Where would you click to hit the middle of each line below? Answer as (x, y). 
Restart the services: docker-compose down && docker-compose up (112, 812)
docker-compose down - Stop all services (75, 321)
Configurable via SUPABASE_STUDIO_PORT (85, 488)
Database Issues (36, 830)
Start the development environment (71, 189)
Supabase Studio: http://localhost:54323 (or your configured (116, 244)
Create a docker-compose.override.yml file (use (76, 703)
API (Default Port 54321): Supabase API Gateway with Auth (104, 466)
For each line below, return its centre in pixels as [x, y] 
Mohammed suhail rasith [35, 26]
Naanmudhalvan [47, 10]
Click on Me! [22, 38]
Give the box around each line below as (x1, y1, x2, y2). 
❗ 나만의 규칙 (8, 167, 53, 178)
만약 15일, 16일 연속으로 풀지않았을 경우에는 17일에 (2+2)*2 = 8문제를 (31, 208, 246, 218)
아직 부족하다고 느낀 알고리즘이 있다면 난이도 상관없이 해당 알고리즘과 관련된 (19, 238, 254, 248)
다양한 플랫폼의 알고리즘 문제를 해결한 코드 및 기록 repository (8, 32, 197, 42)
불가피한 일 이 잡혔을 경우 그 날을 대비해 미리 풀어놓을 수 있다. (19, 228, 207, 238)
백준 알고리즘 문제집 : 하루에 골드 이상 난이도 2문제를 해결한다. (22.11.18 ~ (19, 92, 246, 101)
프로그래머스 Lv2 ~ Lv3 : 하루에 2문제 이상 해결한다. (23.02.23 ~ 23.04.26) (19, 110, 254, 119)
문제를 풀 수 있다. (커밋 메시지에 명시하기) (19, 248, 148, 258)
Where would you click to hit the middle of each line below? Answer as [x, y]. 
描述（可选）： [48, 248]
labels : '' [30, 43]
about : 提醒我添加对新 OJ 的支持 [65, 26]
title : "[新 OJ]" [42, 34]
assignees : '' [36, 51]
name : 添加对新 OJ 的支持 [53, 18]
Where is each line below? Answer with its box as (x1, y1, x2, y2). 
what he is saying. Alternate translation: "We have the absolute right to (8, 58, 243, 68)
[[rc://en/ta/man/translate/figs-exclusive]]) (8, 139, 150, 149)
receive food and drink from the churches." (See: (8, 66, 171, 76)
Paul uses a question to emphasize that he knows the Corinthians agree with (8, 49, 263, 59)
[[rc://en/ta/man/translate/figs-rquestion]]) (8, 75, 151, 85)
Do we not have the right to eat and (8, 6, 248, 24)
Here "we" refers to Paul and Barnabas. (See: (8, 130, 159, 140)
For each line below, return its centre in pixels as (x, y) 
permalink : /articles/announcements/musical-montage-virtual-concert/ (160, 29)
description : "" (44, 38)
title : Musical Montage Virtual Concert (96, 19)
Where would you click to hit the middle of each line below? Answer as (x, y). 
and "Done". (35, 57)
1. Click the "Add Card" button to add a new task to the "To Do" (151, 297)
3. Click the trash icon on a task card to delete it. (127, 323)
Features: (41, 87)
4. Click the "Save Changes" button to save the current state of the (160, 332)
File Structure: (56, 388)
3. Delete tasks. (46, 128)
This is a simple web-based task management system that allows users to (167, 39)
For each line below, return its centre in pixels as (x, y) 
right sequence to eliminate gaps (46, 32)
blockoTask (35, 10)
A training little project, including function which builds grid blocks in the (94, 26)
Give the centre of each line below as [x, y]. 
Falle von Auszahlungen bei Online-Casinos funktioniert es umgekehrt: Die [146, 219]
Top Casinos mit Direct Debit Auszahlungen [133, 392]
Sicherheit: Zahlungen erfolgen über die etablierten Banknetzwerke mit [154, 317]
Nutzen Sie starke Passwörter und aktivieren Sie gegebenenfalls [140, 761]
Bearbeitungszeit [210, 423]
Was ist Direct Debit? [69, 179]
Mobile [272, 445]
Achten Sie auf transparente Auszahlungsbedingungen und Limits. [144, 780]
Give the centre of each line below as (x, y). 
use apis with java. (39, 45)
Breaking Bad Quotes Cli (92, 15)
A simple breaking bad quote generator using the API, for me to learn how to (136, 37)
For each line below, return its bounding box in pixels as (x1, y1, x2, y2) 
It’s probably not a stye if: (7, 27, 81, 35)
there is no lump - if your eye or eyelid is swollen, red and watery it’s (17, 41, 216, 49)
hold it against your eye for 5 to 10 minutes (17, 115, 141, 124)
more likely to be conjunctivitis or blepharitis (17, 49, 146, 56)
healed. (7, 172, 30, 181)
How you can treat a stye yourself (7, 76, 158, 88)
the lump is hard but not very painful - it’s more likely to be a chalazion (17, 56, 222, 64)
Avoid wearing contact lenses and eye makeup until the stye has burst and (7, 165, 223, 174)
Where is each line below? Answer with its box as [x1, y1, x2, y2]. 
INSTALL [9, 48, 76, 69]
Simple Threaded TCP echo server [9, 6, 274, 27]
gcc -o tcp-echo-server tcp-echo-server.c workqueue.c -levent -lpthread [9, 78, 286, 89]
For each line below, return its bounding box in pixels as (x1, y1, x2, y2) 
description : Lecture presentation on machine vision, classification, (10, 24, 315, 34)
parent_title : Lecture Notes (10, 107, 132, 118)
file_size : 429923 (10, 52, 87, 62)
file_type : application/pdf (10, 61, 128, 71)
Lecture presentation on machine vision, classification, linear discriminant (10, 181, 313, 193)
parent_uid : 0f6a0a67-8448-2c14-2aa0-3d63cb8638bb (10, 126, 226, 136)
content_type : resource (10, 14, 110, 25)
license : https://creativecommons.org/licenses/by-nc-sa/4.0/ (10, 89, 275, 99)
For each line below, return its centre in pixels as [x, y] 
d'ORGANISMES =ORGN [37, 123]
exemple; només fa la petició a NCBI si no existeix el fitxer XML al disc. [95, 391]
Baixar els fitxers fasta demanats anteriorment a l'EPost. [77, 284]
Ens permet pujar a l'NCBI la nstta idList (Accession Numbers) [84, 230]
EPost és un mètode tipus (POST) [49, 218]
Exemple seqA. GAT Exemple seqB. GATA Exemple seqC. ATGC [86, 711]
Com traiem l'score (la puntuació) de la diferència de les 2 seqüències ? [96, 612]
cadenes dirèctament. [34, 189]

======

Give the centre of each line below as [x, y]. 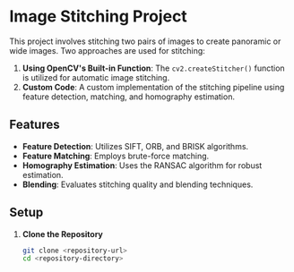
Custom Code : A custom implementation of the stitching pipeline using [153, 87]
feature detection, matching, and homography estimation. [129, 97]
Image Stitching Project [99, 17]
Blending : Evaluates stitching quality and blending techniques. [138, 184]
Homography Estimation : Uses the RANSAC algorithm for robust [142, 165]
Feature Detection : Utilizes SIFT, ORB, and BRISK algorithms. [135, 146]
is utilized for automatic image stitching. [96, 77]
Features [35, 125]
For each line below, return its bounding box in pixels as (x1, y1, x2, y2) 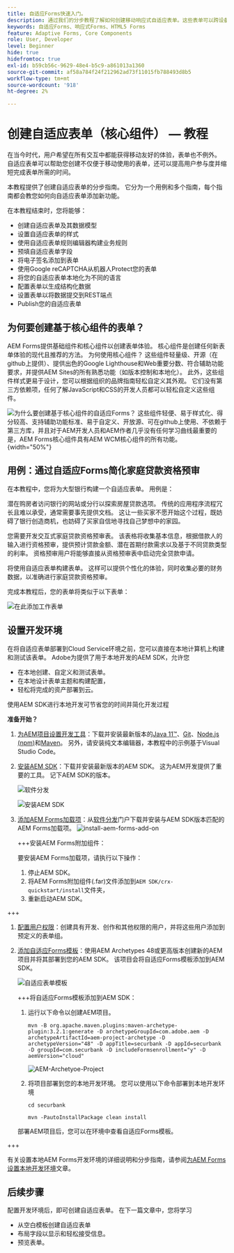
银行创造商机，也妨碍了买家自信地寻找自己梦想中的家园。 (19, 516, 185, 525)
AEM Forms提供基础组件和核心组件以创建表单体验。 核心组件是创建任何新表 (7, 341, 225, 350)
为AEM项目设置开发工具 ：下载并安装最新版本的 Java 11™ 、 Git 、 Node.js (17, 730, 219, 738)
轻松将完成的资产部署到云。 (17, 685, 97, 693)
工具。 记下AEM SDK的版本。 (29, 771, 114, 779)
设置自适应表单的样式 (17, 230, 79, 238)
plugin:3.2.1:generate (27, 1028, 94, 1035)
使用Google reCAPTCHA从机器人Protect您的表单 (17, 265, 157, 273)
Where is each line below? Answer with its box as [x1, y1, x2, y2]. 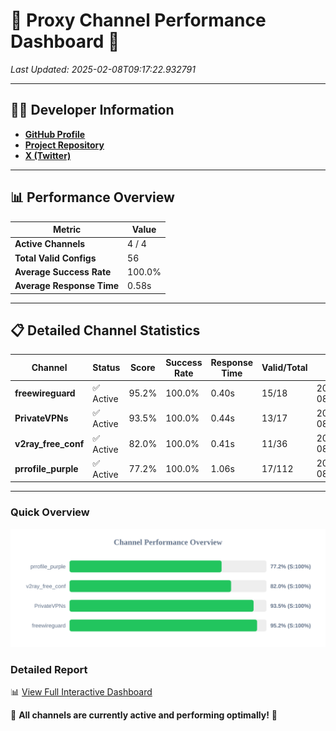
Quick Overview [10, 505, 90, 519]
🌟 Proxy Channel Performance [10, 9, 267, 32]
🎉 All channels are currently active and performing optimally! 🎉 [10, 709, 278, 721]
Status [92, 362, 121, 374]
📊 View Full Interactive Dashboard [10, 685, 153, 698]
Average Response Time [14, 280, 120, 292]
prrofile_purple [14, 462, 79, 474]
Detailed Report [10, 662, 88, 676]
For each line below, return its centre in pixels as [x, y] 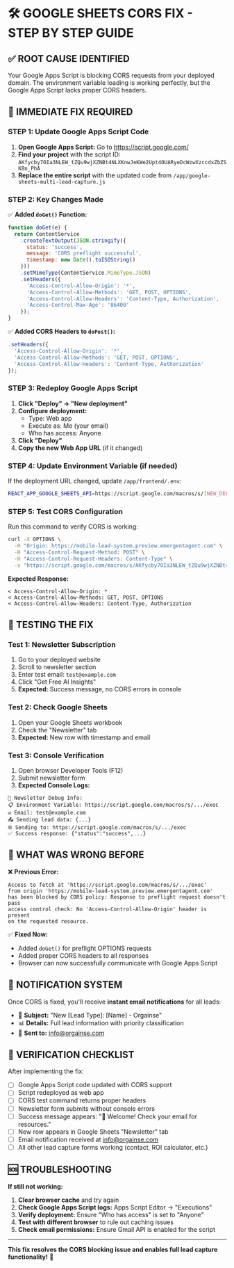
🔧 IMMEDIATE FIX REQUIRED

======

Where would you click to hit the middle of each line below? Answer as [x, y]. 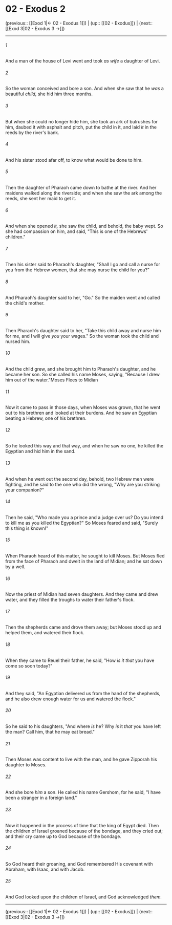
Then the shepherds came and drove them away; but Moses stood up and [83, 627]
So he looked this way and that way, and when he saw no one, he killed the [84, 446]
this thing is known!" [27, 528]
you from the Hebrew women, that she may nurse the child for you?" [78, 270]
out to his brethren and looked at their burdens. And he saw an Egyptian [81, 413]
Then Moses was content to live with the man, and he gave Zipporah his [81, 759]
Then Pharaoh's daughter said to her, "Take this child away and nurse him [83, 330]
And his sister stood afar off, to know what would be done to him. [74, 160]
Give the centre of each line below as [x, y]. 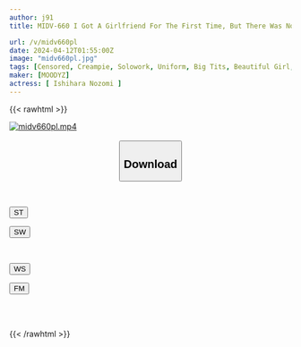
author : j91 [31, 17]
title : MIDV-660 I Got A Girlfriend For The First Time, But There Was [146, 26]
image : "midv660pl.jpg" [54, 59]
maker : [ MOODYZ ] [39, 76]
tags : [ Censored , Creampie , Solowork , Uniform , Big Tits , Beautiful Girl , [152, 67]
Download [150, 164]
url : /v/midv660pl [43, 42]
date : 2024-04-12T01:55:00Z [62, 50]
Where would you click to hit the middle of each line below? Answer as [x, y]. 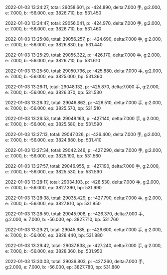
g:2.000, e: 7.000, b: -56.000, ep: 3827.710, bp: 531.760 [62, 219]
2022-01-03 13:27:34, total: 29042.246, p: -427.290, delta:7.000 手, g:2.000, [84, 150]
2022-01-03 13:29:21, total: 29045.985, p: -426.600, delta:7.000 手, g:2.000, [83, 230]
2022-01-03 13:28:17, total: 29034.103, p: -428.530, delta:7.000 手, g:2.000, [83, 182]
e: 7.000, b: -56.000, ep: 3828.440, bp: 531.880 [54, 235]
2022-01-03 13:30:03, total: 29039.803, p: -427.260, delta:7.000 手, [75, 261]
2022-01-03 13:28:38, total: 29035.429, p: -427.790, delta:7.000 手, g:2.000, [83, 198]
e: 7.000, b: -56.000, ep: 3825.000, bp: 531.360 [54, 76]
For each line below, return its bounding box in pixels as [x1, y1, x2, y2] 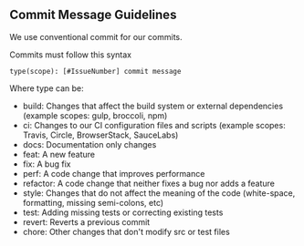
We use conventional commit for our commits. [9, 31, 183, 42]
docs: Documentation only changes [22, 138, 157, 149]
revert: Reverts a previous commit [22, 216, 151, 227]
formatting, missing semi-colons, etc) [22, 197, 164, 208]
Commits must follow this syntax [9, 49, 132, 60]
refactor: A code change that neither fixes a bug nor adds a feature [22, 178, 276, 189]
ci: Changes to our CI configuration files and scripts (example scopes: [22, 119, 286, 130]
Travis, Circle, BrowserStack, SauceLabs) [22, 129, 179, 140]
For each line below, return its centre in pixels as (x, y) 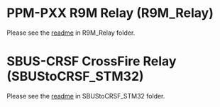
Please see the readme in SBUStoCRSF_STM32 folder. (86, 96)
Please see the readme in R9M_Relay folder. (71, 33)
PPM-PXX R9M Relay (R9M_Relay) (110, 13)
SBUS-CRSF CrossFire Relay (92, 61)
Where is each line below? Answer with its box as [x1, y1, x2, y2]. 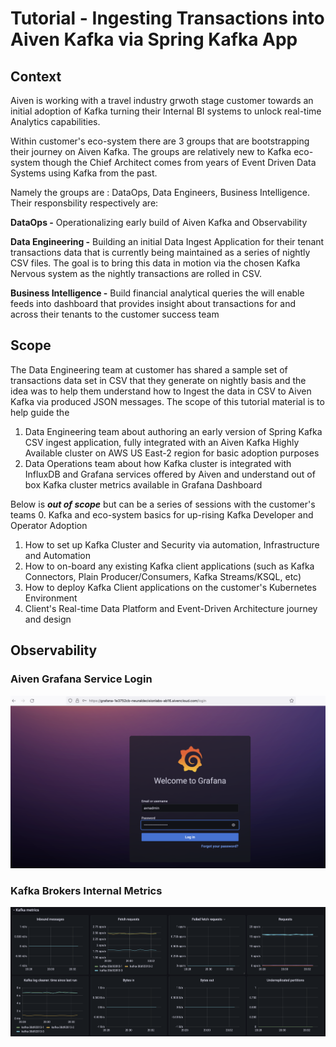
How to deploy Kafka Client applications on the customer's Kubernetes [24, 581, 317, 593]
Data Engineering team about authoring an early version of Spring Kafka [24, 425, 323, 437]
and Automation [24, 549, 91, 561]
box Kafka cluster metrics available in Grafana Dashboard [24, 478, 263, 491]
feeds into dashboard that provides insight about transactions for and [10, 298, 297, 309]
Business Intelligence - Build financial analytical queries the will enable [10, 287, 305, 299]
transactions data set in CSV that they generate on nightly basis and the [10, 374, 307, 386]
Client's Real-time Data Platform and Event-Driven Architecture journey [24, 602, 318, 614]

======

### Your task
With the line holding "name : 添加对新 OJ 的支持 [53, 18]" as the first and the line holding "[[rc://en/ta/man/translate/figs-exclusive]]) (8, 139, 150, 149)" as the last, set down that range of the entries above exactly, and nothing else.

### Solution
name : 添加对新 OJ 的支持 [53, 18]
Where is each line below? Answer with its box as (x1, y1, x2, y2). 
what he is saying. Alternate translation: "We have the absolute right to (8, 58, 243, 68)
[[rc://en/ta/man/translate/figs-exclusive]]) (8, 139, 150, 149)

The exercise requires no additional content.